Outro fator que contribui para essa autocobrança, segundo Velasco, é a configuração do trabalho contemporâneo em que há muita pressão pela produtividade. Para ele, a pessoa não consegue se desvincular da pressão das demandas “que não estão sob o controle dela”. “Por exemplo, não posso prever a quantidade e dificuldade das tarefas que meu chefe vai solicitar, mas eu já me preocupo com isso, mesmo não tendo como resolver nada no momento”, explica. 

A dica para diminuir a autocobrança, inclusive perto da virada de ano, é – para Velasco – entender que muitas coisas não dependem apenas do indivíduo. “Tivemos dois anos estagnados por conta da pandemia e muitos objetivos não foram alcançados por isso, e não por uma falha pessoal”, ressalta. 

Já Busin diz que expectativas irreais também são parte do problema para fomentar a síndrome do fim de ano. “Começar o ano pensando que conseguirá fazer tudo diferente – ou melhor – também não é a solução porque, muitas vezes, as pessoas colocam metas inatingíveis e se decepcionam quando não as cumprem.”

Por isso, os especialistas recomendam que para o fim do ano não cause essa decepção, é necessário fazer ajustes das expectativas à realidade e ter a clareza de que nem tudo está sob controle. 

(Você pode se interessar: A Covid-19 pode desencadear depressão?)

Veja algumas dicas para evitar a pressão do fim do ano

Para Busin, traçar objetivos menores a fim de alcançar objetivos maiores pode ajudar. “Tente delimitar metas que você realmente vai conseguir cumprir e acompanhe seu progresso. Por exemplo, não coloque que você quer perder 30 quilos no próximo ano, e sim que você quer ser mais ativo, quer diminuir o consumo de doces, ter mais hábitos saudáveis”, recomenda o psicólogo. 

Outras formas, segundo Busin, de cuidar da saúde mental durante as festas de fim de ano são: 

  • Evite comparar seus resultados com os de outras pessoas. “Muitas vezes esquecemos de considerar os processos de cada um e nos colocamos para baixo.
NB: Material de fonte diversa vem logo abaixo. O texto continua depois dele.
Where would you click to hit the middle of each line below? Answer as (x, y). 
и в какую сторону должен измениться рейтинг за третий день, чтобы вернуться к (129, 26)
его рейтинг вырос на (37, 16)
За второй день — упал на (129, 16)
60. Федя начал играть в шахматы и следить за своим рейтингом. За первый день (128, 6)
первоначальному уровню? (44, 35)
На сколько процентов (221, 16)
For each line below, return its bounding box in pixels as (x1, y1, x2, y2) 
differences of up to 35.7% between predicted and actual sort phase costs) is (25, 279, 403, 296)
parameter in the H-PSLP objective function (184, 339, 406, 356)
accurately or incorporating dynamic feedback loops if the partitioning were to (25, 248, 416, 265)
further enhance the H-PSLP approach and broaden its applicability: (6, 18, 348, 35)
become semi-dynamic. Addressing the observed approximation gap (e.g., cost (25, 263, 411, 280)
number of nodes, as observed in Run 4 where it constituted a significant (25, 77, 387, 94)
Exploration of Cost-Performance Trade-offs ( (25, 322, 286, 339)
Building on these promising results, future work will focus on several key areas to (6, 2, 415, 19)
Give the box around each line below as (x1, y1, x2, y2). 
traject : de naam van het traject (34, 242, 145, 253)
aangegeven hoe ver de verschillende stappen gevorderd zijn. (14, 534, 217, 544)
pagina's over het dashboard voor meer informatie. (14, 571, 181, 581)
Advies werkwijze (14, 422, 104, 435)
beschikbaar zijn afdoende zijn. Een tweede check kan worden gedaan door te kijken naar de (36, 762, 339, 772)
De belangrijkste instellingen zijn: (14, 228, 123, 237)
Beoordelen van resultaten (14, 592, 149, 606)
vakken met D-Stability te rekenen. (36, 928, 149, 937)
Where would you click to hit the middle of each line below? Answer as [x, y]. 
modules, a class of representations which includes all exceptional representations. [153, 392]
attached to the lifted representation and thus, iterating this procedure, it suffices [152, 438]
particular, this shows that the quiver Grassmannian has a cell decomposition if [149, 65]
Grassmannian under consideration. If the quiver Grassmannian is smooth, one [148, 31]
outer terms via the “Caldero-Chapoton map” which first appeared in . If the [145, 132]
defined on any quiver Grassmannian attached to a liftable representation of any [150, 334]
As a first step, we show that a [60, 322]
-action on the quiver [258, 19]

Busque, ao invés disso, usar o exemplo como inspiração.”
  • Reflita sobre suas conquistas e exercite a gratidão. “Não foque no que você não conseguiu realizar e sim nos desafios que você superou”.
  • Tenha compreensão com seus limites e, se não está feliz com o agora, reflita sobre o que você pode mudar. “Temos que tomar cuidado com os pensamentos cruéis de nós mesmos. Tenha em mente que não é possível mudar o passado, mas o futuro sim. Uma pequena mudança de comportamento já pode significar melhoras para o próximo ano.”
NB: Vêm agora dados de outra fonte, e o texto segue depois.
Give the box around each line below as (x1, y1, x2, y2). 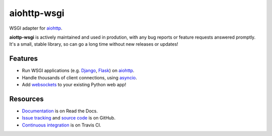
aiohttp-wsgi (9, 8, 65, 19)
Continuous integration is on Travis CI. (22, 122, 102, 128)
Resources (9, 94, 44, 103)
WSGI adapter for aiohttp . (9, 25, 62, 31)
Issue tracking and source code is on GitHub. (22, 115, 116, 121)
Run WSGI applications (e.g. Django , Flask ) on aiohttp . (22, 68, 134, 74)
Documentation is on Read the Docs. (22, 108, 98, 114)
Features (9, 54, 38, 63)
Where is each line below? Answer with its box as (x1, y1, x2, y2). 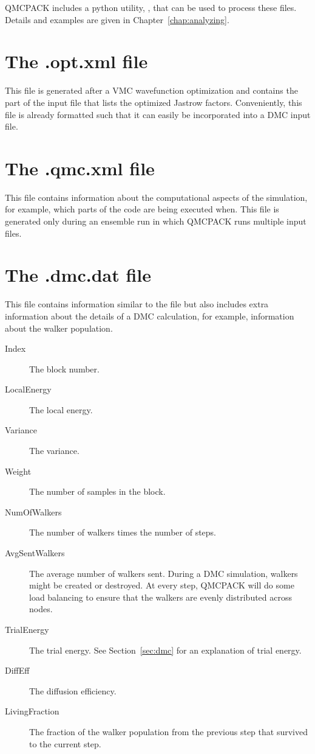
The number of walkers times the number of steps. (29, 526, 216, 539)
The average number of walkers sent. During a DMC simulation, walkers (29, 567, 298, 579)
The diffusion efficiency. (29, 684, 117, 697)
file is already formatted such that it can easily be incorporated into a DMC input (5, 108, 311, 120)
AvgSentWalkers (5, 546, 65, 559)
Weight (5, 464, 32, 477)
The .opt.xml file (5, 49, 148, 74)
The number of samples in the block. (29, 485, 166, 498)
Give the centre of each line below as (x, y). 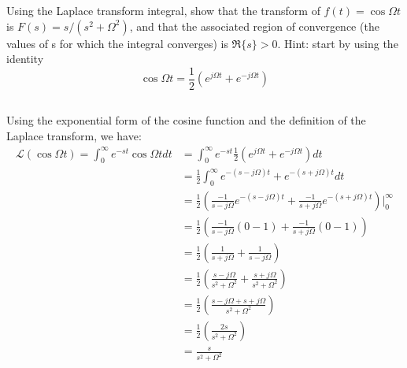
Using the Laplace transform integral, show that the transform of (163, 11)
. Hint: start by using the (338, 43)
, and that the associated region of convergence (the (254, 26)
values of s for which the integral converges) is (117, 43)
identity (25, 59)
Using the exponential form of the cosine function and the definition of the (186, 120)
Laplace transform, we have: (74, 136)
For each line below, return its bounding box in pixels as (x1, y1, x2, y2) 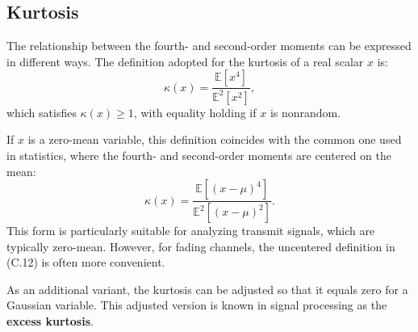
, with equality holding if (133, 103, 257, 120)
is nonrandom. (270, 103, 341, 120)
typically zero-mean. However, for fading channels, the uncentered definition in (6, 237, 395, 254)
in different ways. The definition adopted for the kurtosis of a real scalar (6, 53, 364, 69)
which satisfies (6, 103, 77, 120)
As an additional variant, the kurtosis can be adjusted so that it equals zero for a (6, 280, 408, 297)
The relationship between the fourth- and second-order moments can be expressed (6, 37, 412, 54)
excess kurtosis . (6, 312, 94, 329)
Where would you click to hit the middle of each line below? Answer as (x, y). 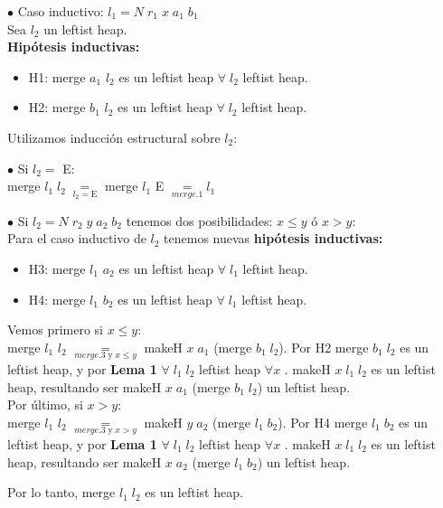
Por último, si (45, 405)
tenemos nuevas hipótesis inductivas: (273, 238)
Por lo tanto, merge (61, 492)
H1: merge (57, 76)
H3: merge (57, 268)
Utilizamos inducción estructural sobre (114, 137)
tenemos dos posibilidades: (199, 220)
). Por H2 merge (324, 347)
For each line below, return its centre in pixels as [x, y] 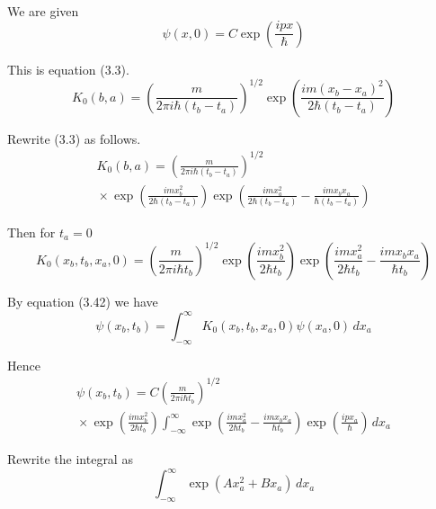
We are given [43, 11]
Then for [31, 232]
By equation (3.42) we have [83, 301]
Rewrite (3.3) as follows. [74, 138]
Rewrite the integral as [70, 458]
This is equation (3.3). [68, 69]
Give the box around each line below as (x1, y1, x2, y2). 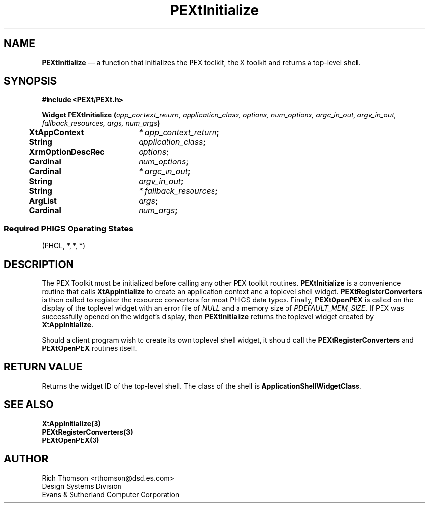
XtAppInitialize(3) (42, 419, 101, 428)
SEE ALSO (4, 398, 54, 411)
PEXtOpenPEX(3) (42, 436, 99, 444)
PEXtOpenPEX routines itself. (42, 344, 137, 353)
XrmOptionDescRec (29, 147, 105, 157)
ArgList (29, 196, 57, 206)
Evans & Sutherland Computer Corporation (42, 490, 180, 499)
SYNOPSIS (4, 75, 57, 88)
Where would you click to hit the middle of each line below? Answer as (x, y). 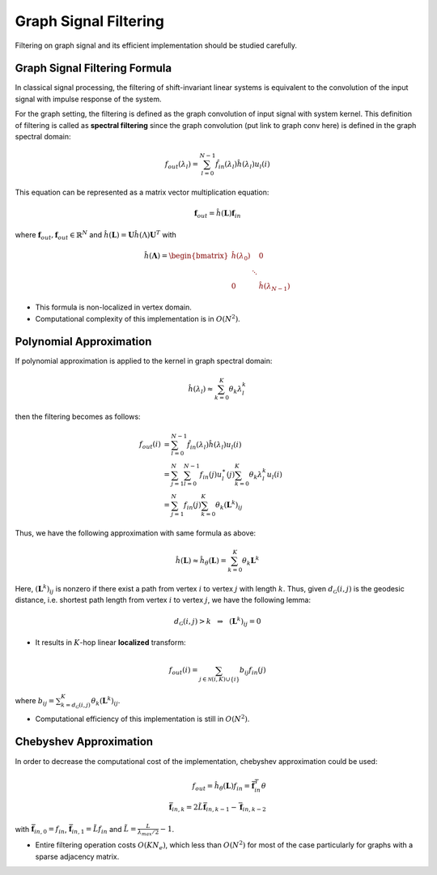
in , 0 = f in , (50, 830)
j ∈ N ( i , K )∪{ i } (219, 680)
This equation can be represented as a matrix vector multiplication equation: (142, 192)
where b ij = (35, 701)
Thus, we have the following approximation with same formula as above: (136, 533)
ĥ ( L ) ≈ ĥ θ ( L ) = (201, 561)
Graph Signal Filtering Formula (93, 68)
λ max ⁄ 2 (148, 832)
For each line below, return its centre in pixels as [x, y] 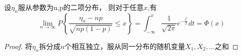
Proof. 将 [18, 46]
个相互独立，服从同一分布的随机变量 [125, 46]
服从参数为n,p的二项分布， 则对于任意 [81, 7]
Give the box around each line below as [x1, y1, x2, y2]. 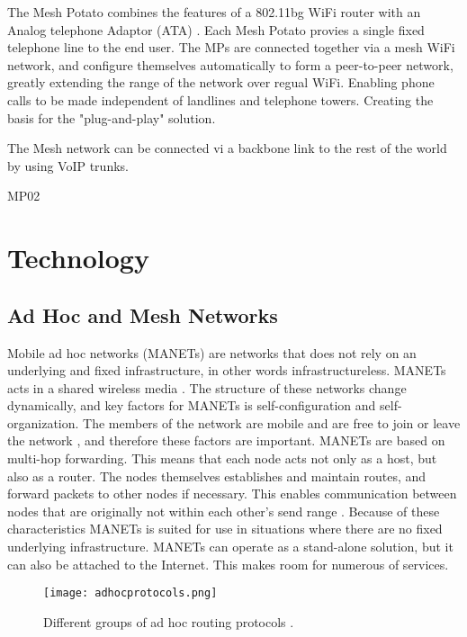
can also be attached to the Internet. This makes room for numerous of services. [7, 554, 449, 573]
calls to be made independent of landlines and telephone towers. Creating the [7, 90, 434, 109]
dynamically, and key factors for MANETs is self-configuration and [7, 396, 376, 415]
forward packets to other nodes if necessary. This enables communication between [7, 484, 457, 503]
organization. [7, 413, 79, 432]
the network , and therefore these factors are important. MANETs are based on [7, 431, 445, 450]
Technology [7, 239, 149, 276]
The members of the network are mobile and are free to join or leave [83, 413, 461, 432]
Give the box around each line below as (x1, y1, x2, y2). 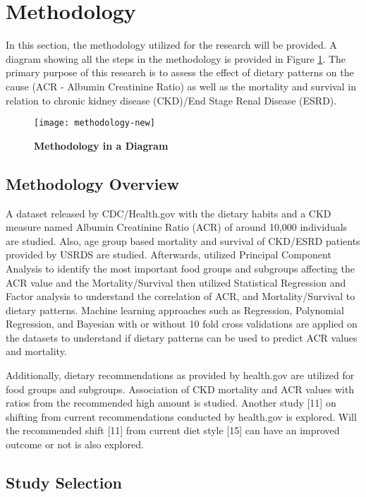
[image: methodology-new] (34, 118, 155, 128)
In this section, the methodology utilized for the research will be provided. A (6, 37, 337, 52)
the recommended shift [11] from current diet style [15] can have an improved (6, 423, 340, 438)
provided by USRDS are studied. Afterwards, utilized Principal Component (6, 247, 331, 262)
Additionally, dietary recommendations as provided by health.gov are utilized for (6, 368, 355, 383)
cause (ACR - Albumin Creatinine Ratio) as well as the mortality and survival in (6, 78, 357, 93)
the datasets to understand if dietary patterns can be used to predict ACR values (6, 330, 358, 345)
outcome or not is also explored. (6, 437, 144, 452)

Velasco complementa que, para evitar a melancolia do fim de ano, é recomendado investir no autocuidado em 2023. “Quanto mais fortalecemos e cuidamos da nossa saúde mental, menos ficamos suscetíveis à pressão dessa época”, diz.  

Em suma, já que nossa mente entende a virada como um novo ciclo, também é possível tomar novas atitudes que tragam bem-estar.